College of Charleston trustees voted unanimously to direct the school’s president to draw up a new mask requirement late Tuesday. The move came hours after the South Carolina Supreme Court published an opinion contradicting state Attorney General Alan Wilson, who said a University of South Carolina mask requirement went against a state budget proviso.
The new requirement takes effect immediately and applies “to all members of the campus community, regardless of vaccination status, while around others indoors in all of its campus facilities, including classrooms and laboratories,” the school said in a statement. The policy will be reviewed on a monthly basis.
During the emergency meeting Tuesday afternoon, members of the CofC Board of Trustees met via Zoom for 40 minutes, 30 of which was spent in executive session. President Andrew Hsu requested the group meet in private immediately after calling the meeting to order to consider a legal matter. Once the group returned, a motion directed Hsu to craft a new mask requirement “in light of today’s South Carolina Supreme Court decision.”

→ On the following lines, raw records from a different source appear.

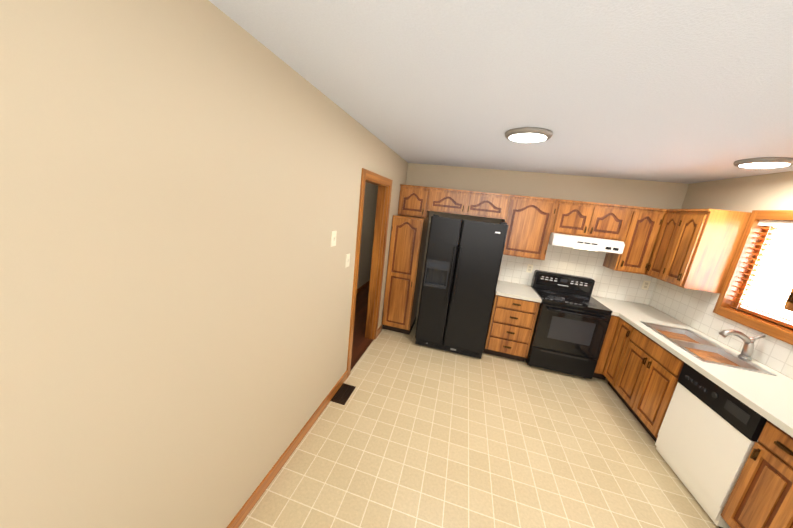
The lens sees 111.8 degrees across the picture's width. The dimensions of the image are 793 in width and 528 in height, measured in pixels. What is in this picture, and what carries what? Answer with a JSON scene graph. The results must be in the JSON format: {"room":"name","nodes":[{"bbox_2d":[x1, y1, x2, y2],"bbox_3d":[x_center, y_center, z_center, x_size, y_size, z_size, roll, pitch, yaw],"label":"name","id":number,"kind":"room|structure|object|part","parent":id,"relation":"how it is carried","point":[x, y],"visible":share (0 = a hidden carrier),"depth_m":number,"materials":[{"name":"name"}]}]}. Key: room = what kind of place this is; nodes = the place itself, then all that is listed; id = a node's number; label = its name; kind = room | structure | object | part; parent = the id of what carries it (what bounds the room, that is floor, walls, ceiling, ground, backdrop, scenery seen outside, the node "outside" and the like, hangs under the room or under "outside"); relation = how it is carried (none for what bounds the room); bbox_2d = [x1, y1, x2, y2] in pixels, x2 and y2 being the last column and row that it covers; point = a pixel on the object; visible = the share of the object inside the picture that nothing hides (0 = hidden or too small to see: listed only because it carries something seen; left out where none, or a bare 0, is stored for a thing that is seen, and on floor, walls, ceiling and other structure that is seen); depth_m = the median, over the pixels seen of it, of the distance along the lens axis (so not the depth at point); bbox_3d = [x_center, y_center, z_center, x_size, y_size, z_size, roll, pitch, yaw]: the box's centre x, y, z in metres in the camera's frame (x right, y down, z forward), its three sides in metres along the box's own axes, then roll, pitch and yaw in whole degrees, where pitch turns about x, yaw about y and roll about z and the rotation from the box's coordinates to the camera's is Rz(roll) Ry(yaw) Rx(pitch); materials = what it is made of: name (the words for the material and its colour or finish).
{"room":"kitchen","nodes":[
{"label":"kitchen","id":0,"kind":"room"},
{"bbox_2d":[0,0,407,527],"bbox_3d":[-0.362,-0.062,2.882,0.120,2.400,7.500,9,13,13],"label":"wall","id":1,"kind":"structure","parent":0,"point":[180,182],"depth_m":0.89,"materials":[{"name":"beige paint"}]},
{"bbox_2d":[226,370,347,527],"bbox_3d":[-0.938,1.450,1.182,0.013,0.085,3.358,9,13,13],"label":"baseboard","id":2,"kind":"structure","parent":1,"relation":"attached to","point":[248,506],"depth_m":1.78,"materials":[{"name":"brown wood"}]},
{"bbox_2d":[331,231,336,246],"bbox_3d":[-0.471,-0.191,2.028,0.014,0.115,0.072,9,13,13],"label":"light switch","id":3,"kind":"object","parent":1,"relation":"attached to","point":[333,238],"visible":1,"depth_m":2.02,"materials":[{"name":"beige plastic"}]},
{"bbox_2d":[345,253,349,267],"bbox_3d":[-0.422,-0.030,2.346,0.014,0.115,0.072,9,13,13],"label":"light switch","id":4,"kind":"object","parent":1,"relation":"attached to","point":[347,263],"visible":1,"depth_m":2.34,"materials":[{"name":"beige plastic"}]},
{"bbox_2d":[347,168,392,377],"bbox_3d":[-0.351,0.075,3.025,0.152,2.075,0.949,9,13,13],"label":"door frame","id":5,"kind":"structure","parent":1,"relation":"attached to","point":[384,184],"depth_m":3.27,"materials":[{"name":"brown wood"}]},
{"bbox_2d":[357,182,377,288],"bbox_3d":[-1.045,-0.355,3.849,0.120,2.400,6.140,9,13,13],"label":"wall","id":6,"kind":"structure","parent":0,"point":[368,223],"depth_m":5.36,"materials":[{"name":"paint"}]},
{"bbox_2d":[357,280,369,292],"bbox_3d":[-0.671,0.460,5.720,0.013,0.085,2.460,9,13,13],"label":"baseboard","id":7,"kind":"structure","parent":6,"relation":"attached to","point":[366,284],"depth_m":5.62,"materials":[{"name":"brown wood"}]},
{"bbox_2d":[239,285,718,527],"bbox_3d":[0.733,1.346,2.803,4.544,0.060,7.620,9,13,13],"label":"floor","id":8,"kind":"structure","parent":0,"point":[410,433],"depth_m":2.06,"materials":[{"name":"tile"}]},
{"bbox_2d":[330,383,355,404],"bbox_3d":[-0.502,1.231,2.551,0.138,0.006,0.260,9,13,13],"label":"floor vent","id":9,"kind":"object","parent":8,"relation":"in","point":[343,393],"visible":1,"depth_m":2.54,"materials":[{"name":"brown metal"}]},
{"bbox_2d":[382,215,428,334],"bbox_3d":[0.125,0.146,3.911,0.412,1.654,0.592,9,13,13],"label":"pantry","id":10,"kind":"object","parent":8,"relation":"on","point":[408,238],"visible":1,"depth_m":3.66,"materials":[{"name":"brown wood"}]},
{"bbox_2d":[415,214,508,358],"bbox_3d":[0.829,0.246,3.597,0.873,1.717,0.815,9,13,13],"label":"fridge","id":11,"kind":"object","parent":8,"relation":"on","point":[463,260],"visible":1,"depth_m":3.24,"materials":[{"name":"black metal"}]},
{"bbox_2d":[483,280,541,361],"bbox_3d":[1.505,0.755,3.633,0.518,0.890,0.650,9,13,13],"label":"base cabinet","id":12,"kind":"object","parent":8,"relation":"on","point":[514,312],"visible":0.98,"depth_m":3.35,"materials":[{"name":"brown wood"}]},
{"bbox_2d":[525,270,612,378],"bbox_3d":[2.103,0.746,3.416,0.716,1.130,0.711,9,13,13],"label":"stove","id":13,"kind":"object","parent":8,"relation":"on","point":[573,318],"visible":0.96,"depth_m":3.18,"materials":[{"name":"black metal"}]},
{"bbox_2d":[593,316,618,378],"bbox_3d":[2.784,0.986,3.327,0.704,0.850,0.671,9,13,13],"label":"base cabinet","id":14,"kind":"object","parent":8,"relation":"on","point":[609,341],"depth_m":3.11,"materials":[{"name":"brown wood"}]},
{"bbox_2d":[603,320,626,383],"bbox_3d":[2.723,1.075,2.901,0.602,0.850,0.331,9,13,13],"label":"base cabinet","id":15,"kind":"object","parent":8,"relation":"on","point":[622,323],"depth_m":3.01,"materials":[{"name":"brown wood"}]},
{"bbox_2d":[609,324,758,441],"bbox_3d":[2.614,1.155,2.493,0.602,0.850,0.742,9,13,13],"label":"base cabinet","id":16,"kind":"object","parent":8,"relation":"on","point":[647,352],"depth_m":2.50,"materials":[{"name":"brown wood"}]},
{"bbox_2d":[655,362,767,527],"bbox_3d":[2.434,1.280,1.859,0.610,0.845,0.590,9,13,13],"label":"dishwasher","id":17,"kind":"object","parent":8,"relation":"on","point":[709,432],"visible":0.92,"depth_m":1.84,"materials":[{"name":"white metal"}]},
{"bbox_2d":[721,420,792,527],"bbox_3d":[2.331,1.363,1.427,0.602,0.850,0.306,9,13,13],"label":"base cabinet","id":18,"kind":"object","parent":8,"relation":"on","point":[761,496],"depth_m":1.50,"materials":[{"name":"brown wood"}]},
{"bbox_2d":[591,296,792,439],"bbox_3d":[2.598,0.723,2.367,0.700,0.040,2.480,9,13,13],"label":"countertop","id":19,"kind":"structure","parent":18,"relation":"on","point":[770,396],"depth_m":1.90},
{"bbox_2d":[639,320,774,385],"bbox_3d":[2.634,0.786,2.389,0.444,0.176,0.784,9,13,13],"label":"sink","id":20,"kind":"object","parent":19,"relation":"in","point":[699,347],"depth_m":2.34,"materials":[{"name":"silver metal"}]},
{"bbox_2d":[719,329,765,359],"bbox_3d":[2.769,0.645,2.178,0.276,0.218,0.071,9,13,13],"label":"faucet","id":21,"kind":"object","parent":19,"relation":"on","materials":[{"name":"silver metal"}]},
{"bbox_2d":[209,0,792,183],"bbox_3d":[1.000,-1.060,2.262,4.544,0.100,7.620,9,13,13],"label":"ceiling","id":22,"kind":"structure","parent":0,"point":[686,91],"depth_m":1.15,"materials":[{"name":"white paint"}]},
{"bbox_2d":[505,127,552,142],"bbox_3d":[0.948,-0.921,1.941,0.316,0.038,0.316,9,13,13],"label":"recessed light","id":23,"kind":"object","parent":22,"relation":"in","point":[528,134],"visible":1,"depth_m":1.86,"materials":[{"name":"white glass"}]},
{"bbox_2d":[733,157,792,167],"bbox_3d":[2.695,-0.734,1.969,0.292,0.038,0.292,9,13,13],"label":"recessed light","id":24,"kind":"object","parent":22,"relation":"in","point":[769,162],"visible":1,"depth_m":1.91,"materials":[{"name":"white glass"}]},
{"bbox_2d":[406,163,688,321],"bbox_3d":[1.739,-0.040,3.823,3.504,2.400,0.120,9,13,13],"label":"wall","id":25,"kind":"structure","parent":0,"point":[652,194],"depth_m":3.52,"materials":[{"name":"beige paint"}]},
{"bbox_2d":[398,184,429,217],"bbox_3d":[0.266,-0.889,3.816,0.404,0.408,0.318,9,13,13],"label":"upper cabinet","id":26,"kind":"object","parent":25,"relation":"attached to","point":[413,200],"depth_m":3.67,"materials":[{"name":"brown wood"}]},
{"bbox_2d":[426,187,473,214],"bbox_3d":[0.737,-0.860,3.697,0.560,0.310,0.318,9,13,13],"label":"upper cabinet","id":27,"kind":"object","parent":25,"relation":"attached to","point":[453,201],"depth_m":3.55,"materials":[{"name":"brown wood"}]},
{"bbox_2d":[470,192,509,219],"bbox_3d":[1.170,-0.789,3.596,0.561,0.310,0.318,9,13,13],"label":"upper cabinet","id":28,"kind":"object","parent":25,"relation":"attached to","point":[489,205],"depth_m":3.43,"materials":[{"name":"brown wood"}]},
{"bbox_2d":[502,195,561,259],"bbox_3d":[1.685,-0.483,3.519,0.556,0.760,0.318,9,13,13],"label":"upper cabinet","id":29,"kind":"object","parent":25,"relation":"attached to","point":[530,220],"depth_m":3.36,"materials":[{"name":"brown wood"}]},
{"bbox_2d":[498,244,656,304],"bbox_3d":[2.349,-0.021,3.599,1.984,0.808,0.005,9,13,13],"label":"backsplash","id":30,"kind":"structure","parent":25,"relation":"attached to","point":[617,285],"depth_m":3.57,"materials":[{"name":"tile"}]},
{"bbox_2d":[526,264,532,272],"bbox_3d":[1.856,0.064,3.740,0.072,0.115,0.008,9,13,13],"label":"electrical outlet","id":31,"kind":"object","parent":30,"relation":"attached to","point":[529,268],"visible":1,"depth_m":3.74,"materials":[{"name":"beige plastic"}]},
{"bbox_2d":[641,280,650,289],"bbox_3d":[3.185,0.271,3.427,0.072,0.115,0.008,9,13,13],"label":"electrical outlet","id":32,"kind":"object","parent":30,"relation":"attached to","point":[645,285],"visible":1,"depth_m":3.43,"materials":[{"name":"beige plastic"}]},
{"bbox_2d":[554,200,633,240],"bbox_3d":[2.345,-0.551,3.330,0.772,0.403,0.318,9,13,13],"label":"upper cabinet","id":33,"kind":"object","parent":25,"relation":"attached to","point":[578,218],"depth_m":3.18,"materials":[{"name":"brown wood"}]},
{"bbox_2d":[548,233,624,253],"bbox_3d":[2.298,-0.274,3.345,0.740,0.145,0.405,9,13,13],"label":"range hood","id":34,"kind":"object","parent":33,"relation":"attached to","point":[589,243],"visible":0.92,"depth_m":3.17,"materials":[{"name":"white metal"}]},
{"bbox_2d":[603,206,661,273],"bbox_3d":[2.847,-0.287,3.221,0.323,0.760,0.370,9,13,13],"label":"upper cabinet","id":35,"kind":"object","parent":25,"relation":"attached to","point":[643,221],"depth_m":3.11,"materials":[{"name":"brown wood"}]},
{"bbox_2d":[653,171,792,378],"bbox_3d":[2.706,0.711,0.960,0.120,2.400,5.110,9,13,13],"label":"wall","id":36,"kind":"structure","parent":0,"point":[773,191],"depth_m":2.48,"materials":[{"name":"beige paint"}]},
{"bbox_2d":[642,209,689,279],"bbox_3d":[3.038,-0.191,2.889,0.390,0.760,0.339,9,13,13],"label":"upper cabinet","id":37,"kind":"object","parent":36,"relation":"attached to","point":[670,221],"depth_m":2.94,"materials":[{"name":"brown wood"}]},
{"bbox_2d":[662,209,750,292],"bbox_3d":[3.014,-0.143,2.664,0.318,0.760,0.339,9,13,13],"label":"upper cabinet","id":38,"kind":"object","parent":36,"relation":"attached to","point":[694,249],"depth_m":2.53,"materials":[{"name":"brown wood"}]},
{"bbox_2d":[649,279,792,378],"bbox_3d":[2.881,0.568,1.883,0.005,0.528,3.205,9,13,13],"label":"backsplash","id":39,"kind":"structure","parent":36,"relation":"attached to","point":[692,308],"depth_m":2.61,"materials":[{"name":"tile"}]},
{"bbox_2d":[713,210,792,344],"bbox_3d":[3.062,0.079,2.089,0.139,0.970,0.800,9,13,13],"label":"window","id":40,"kind":"structure","parent":36,"relation":"in","point":[736,269],"depth_m":2.32,"materials":[{"name":"brown wood"}]},
{"bbox_2d":[726,220,792,331],"bbox_3d":[3.061,0.077,2.100,0.060,0.813,0.670,9,13,13],"label":"window blind slats","id":41,"kind":"object","parent":40,"relation":"attached to","point":[777,223],"visible":1,"depth_m":2.22,"materials":[{"name":"white plastic"}]},
{"bbox_3d":[3.126,0.087,2.084,0.010,0.840,0.700,9,13,13],"label":"daylight window glass","id":42,"kind":"part","parent":40,"relation":"part of","materials":[{"name":"clear glass"}]}
]}

A Tuesday afternoon opinion published by the court rejected interpretations by state Attorney General Alan Wilson that a state budget proviso would prohibit state colleges from enacting mask mandates. The two-sentence item folded into the state budget says vaccinations cannot be required to be vaccinated against COVID-19 in order to be on campus without a mask, but makes no mention of universal mask requirements.
“Despite the fact that the proviso is, as stated by the Attorney General, ‘inartfully worded’ and ‘very poorly written,’ the proviso clearly does not not prohibit a universal mask mandate,” the justices wrote.
With classes returning this week across the state while COVID-19 cases also continue to rise, state educators and politicians are scrambling to ensure school safety, even in defiance of state officials and under threat of litigation. Charleston schools leaders passed a requirement for local schools Monday and Charleston City Council is set to consider a similar measure Tuesday.
South Carolina Department of Health and Environmental Control reported 1,991 confirmed cases of COVID-19 Tuesday.